Prime Day is right around the corner. You started noticing your brand showing up in Alexa for Shopping results. Then, Sponsored Prompts went to general availability, and you started getting billed a CPC when a customer clicks on AI-generated questions.
Somewhere in all of this, Amazon changed how products get surfaced and sold, and it happened fast. If you feel like you missed the memo, you didn't. This is just new territory, and most sellers are figuring it out on the fly.
The good news? The basics still matter. Good content, accurate specs, strong reviews; none of that became irrelevant. What has changed is that Amazon's AI systems are now doing much more of the intermediary work between your listing and your customer.
And the brands that have structured their content to speak clearly to both shoppers and the AI systems surfacing their products are the ones winning.
COSMO vs. Alexa for Shopping: Why the Distinction Matters
- COSMO evaluates your listing as a structured object. It's looking for explicit meaning, clear relationships between attributes, and confidence that the product will actually fulfill what it promises.
- Alexa for Shopping evaluates your listing the way a shopping assistant would in conversation with a customer. It prioritizes natural language, explainability, and resolving what the shopper actually intends to buy.
Same listing, two different lenses. But your PDPs will have to consider both.
📝 How to Prepare Your PDP for the Agentic Commerce Era
I recently sat down with Lauren Livak Gilbert from The Digital Shelf Institute to dig into this topic on the Ecommerce Braintrust podcast. Earlier this year, she co-authored a whitepaper with Azoma that breaks down exactly how Amazon's AI systems evaluate, reason about, and surface products.
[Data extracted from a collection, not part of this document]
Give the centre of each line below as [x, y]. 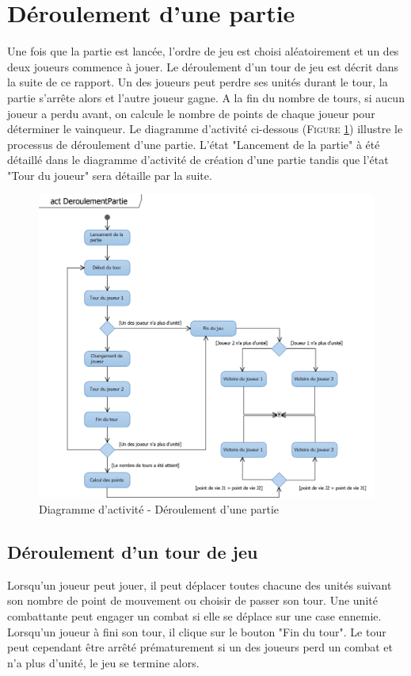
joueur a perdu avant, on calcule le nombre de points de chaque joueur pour [191, 113]
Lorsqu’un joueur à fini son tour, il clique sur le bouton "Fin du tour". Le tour [197, 631]
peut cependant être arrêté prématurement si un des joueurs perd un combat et [200, 647]
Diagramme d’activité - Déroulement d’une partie [159, 509]
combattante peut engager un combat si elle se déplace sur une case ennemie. [194, 616]
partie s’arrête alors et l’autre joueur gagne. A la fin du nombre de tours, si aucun [206, 97]
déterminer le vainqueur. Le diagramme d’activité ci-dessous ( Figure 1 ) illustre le [205, 129]
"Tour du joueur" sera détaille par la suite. [110, 175]
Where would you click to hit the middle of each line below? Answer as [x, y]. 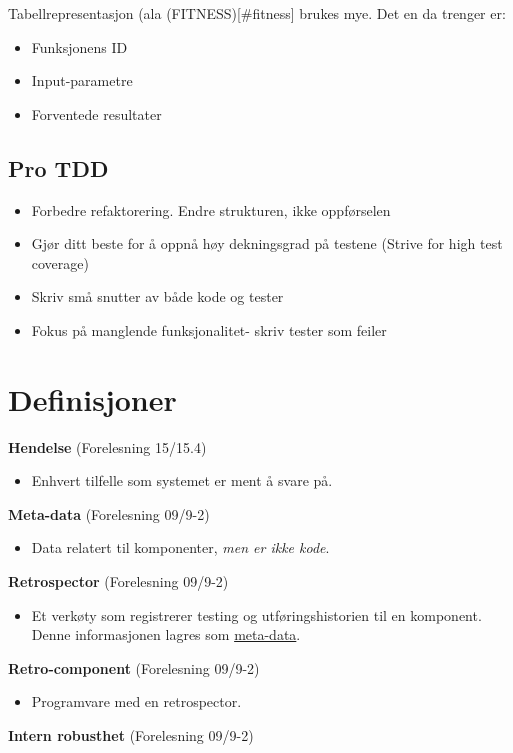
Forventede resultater [96, 113]
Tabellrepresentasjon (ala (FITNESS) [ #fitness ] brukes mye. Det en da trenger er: [257, 13]
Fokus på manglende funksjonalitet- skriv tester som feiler [209, 329]
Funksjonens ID [79, 46]
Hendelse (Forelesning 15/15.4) [107, 446]
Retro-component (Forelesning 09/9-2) [134, 667]
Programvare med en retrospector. [136, 701]
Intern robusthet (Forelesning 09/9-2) [131, 735]
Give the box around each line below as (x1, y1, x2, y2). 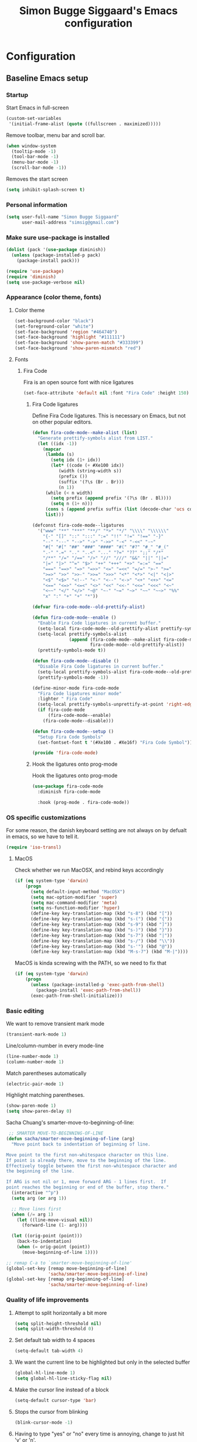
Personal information (6, 201, 67, 209)
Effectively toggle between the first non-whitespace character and (6, 1163, 177, 1169)
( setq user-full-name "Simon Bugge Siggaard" (6, 214, 119, 220)
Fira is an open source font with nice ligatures (23, 379, 134, 386)
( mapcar (43, 446, 62, 452)
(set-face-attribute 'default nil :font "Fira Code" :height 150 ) (23, 390, 189, 396)
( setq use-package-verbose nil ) (6, 279, 85, 285)
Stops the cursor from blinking (14, 1408, 89, 1415)
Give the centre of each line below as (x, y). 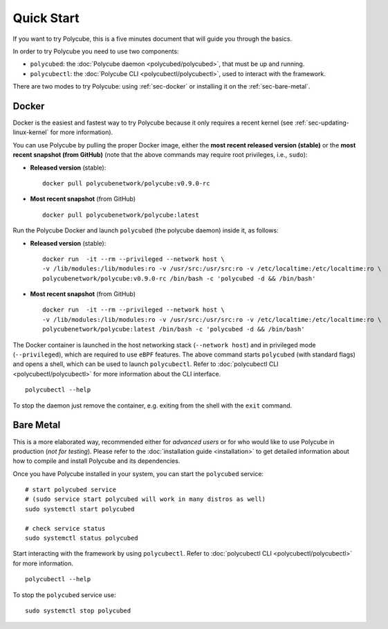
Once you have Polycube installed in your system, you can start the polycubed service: (138, 473)
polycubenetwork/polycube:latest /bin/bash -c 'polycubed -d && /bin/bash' (174, 329)
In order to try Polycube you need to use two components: (96, 51)
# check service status (65, 528)
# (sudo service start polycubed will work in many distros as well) (146, 499)
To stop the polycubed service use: (65, 594)
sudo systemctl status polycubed (82, 538)
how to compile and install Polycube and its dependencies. (96, 461)
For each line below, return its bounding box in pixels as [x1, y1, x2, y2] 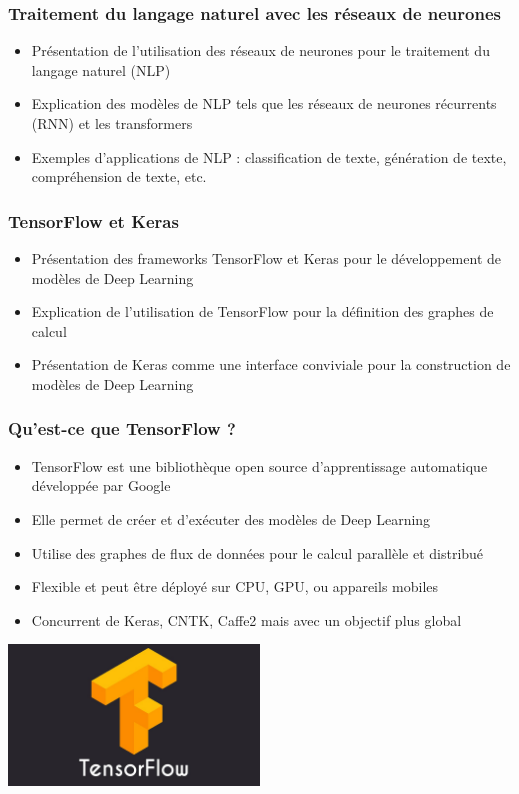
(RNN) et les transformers [31, 113, 193, 133]
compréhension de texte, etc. [31, 166, 207, 187]
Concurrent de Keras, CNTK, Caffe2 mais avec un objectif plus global [31, 609, 462, 630]
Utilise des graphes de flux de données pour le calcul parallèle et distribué [31, 542, 484, 563]
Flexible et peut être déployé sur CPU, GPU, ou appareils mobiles [31, 576, 439, 597]
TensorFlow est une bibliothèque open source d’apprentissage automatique [31, 455, 488, 476]
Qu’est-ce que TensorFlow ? [8, 416, 236, 441]
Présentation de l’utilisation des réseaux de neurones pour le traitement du [31, 40, 490, 61]
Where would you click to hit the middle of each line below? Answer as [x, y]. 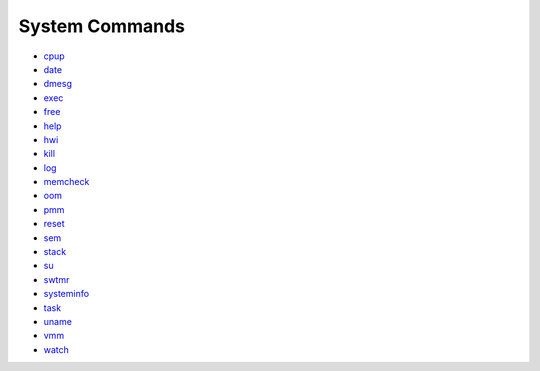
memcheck [66, 182]
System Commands [101, 26]
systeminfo [66, 294]
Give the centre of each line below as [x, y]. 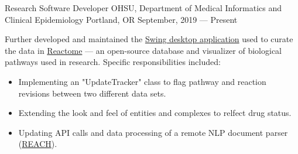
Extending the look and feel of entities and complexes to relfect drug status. [155, 113]
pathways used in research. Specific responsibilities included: [113, 62]
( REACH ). [38, 144]
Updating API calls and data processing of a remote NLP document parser [153, 132]
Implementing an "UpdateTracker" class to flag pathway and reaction [142, 81]
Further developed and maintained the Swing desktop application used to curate [149, 39]
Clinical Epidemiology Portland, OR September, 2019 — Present [121, 19]
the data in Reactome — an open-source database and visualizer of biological [143, 50]
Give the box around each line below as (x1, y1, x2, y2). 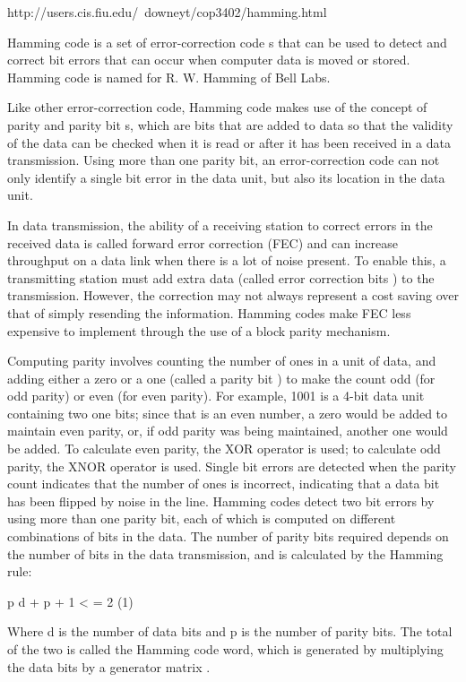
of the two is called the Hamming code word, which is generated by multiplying (7, 640, 444, 658)
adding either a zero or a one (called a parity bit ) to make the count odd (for (7, 368, 436, 387)
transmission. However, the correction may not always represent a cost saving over (7, 286, 459, 305)
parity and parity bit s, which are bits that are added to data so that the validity (7, 115, 453, 134)
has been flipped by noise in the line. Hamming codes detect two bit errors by (7, 491, 435, 510)
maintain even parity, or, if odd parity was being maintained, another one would (7, 421, 448, 440)
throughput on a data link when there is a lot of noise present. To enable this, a (7, 251, 446, 270)
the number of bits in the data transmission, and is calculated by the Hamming (7, 544, 444, 563)
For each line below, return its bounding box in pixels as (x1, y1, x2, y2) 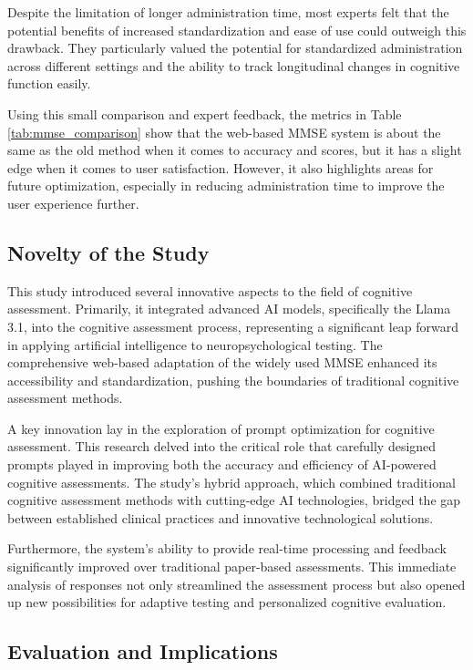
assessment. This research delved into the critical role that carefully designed (7, 437, 437, 456)
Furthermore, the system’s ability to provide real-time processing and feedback (7, 539, 447, 558)
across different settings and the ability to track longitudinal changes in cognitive (7, 56, 460, 75)
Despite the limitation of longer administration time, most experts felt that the (7, 3, 449, 21)
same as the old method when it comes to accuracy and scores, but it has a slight (7, 140, 462, 160)
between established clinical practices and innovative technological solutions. (7, 508, 434, 527)
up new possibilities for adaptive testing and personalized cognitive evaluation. (7, 593, 447, 612)
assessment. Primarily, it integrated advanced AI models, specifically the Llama (7, 299, 451, 318)
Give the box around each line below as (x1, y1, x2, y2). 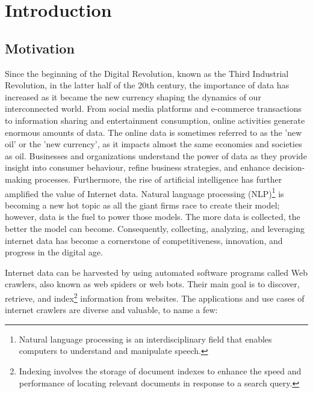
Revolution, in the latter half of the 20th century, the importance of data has (5, 79, 290, 91)
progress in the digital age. (5, 246, 103, 258)
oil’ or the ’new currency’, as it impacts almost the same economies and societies (5, 138, 302, 150)
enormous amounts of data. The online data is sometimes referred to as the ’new (5, 126, 302, 138)
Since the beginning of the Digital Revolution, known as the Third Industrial (5, 67, 289, 79)
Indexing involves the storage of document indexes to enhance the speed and (19, 364, 302, 377)
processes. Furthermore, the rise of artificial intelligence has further (34, 172, 282, 185)
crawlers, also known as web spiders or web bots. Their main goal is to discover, (5, 278, 300, 290)
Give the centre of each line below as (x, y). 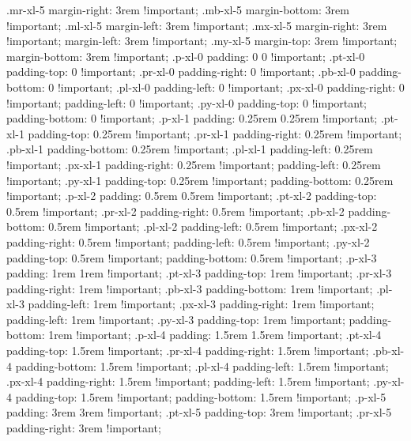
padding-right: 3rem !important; (84, 428)
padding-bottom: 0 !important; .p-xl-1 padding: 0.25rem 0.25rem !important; (192, 118)
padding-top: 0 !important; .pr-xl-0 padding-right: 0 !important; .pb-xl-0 (181, 72)
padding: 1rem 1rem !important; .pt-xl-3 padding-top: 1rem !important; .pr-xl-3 (199, 273)
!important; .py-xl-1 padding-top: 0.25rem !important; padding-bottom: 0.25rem (200, 180)
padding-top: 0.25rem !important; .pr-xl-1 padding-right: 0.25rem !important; (215, 133)
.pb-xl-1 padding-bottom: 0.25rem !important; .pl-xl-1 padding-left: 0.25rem (190, 149)
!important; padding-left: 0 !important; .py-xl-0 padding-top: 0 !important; (187, 102)
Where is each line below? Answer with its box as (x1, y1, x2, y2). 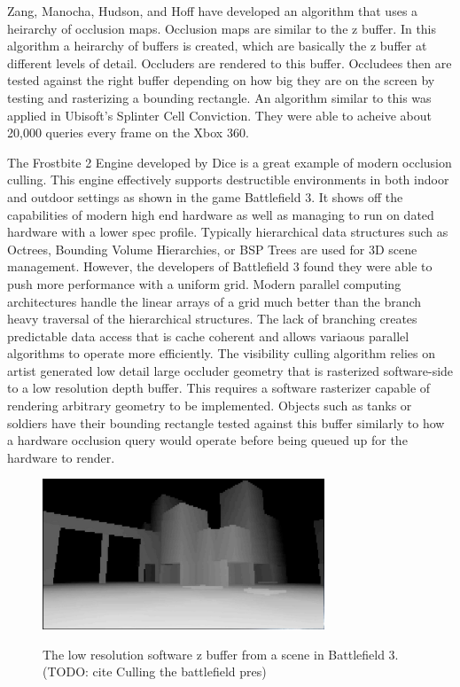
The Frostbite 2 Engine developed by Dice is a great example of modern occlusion (7, 152, 452, 171)
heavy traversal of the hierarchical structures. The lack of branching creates (7, 309, 417, 328)
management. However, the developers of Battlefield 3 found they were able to (7, 257, 433, 276)
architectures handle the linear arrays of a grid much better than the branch (7, 292, 422, 310)
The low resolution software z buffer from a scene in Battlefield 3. (43, 644, 399, 663)
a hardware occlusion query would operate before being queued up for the (7, 431, 408, 449)
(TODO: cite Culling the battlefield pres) (43, 662, 267, 681)
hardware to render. (7, 448, 115, 466)

It's one of the most practically useful pieces of e-commerce writing I've come across in a long time. If you sell on Amazon, read it and listen to our conversation - both are worth your time.
But today I want to bring those optimization levers to life with some real examples I gathered from my team, who’ve been in the trenches and have seen what actually moves the needle for our clients.
So without further ado, here are 2 PDP examples you’ll want to study.
Example #1: Jackery - Making Every Intent Explicit
Jackery makes portable power stations, and their Explorer 1000 v2 is their flagship Amazon listing.
The category attracts shoppers with very different needs: campers, emergency preppers, RV owners, and off-grid workers, which makes it a useful test of how well a PDP can serve multiple intents at once.
Jackery's listing is engineered to make every one of those intents explicitly retrievable.
1. A Title Built For Cosmo's Knowledge Graph
Jackery's title for their Explorer 2000 reads: “Jackery Explorer 2000 v2 Portable Power Station with AC Charging Cable, 2040Wh LFP Home Backup Battery, 2200W AC Output, Solar Generator for Emergencies, Power Outages, Camping (Solar Panel Optional).”
This is a great example of a Structured Title (Canonical Object Definition). COSMO analyzes noun phrases to identify what a product is, what it's for, and which category it belongs to.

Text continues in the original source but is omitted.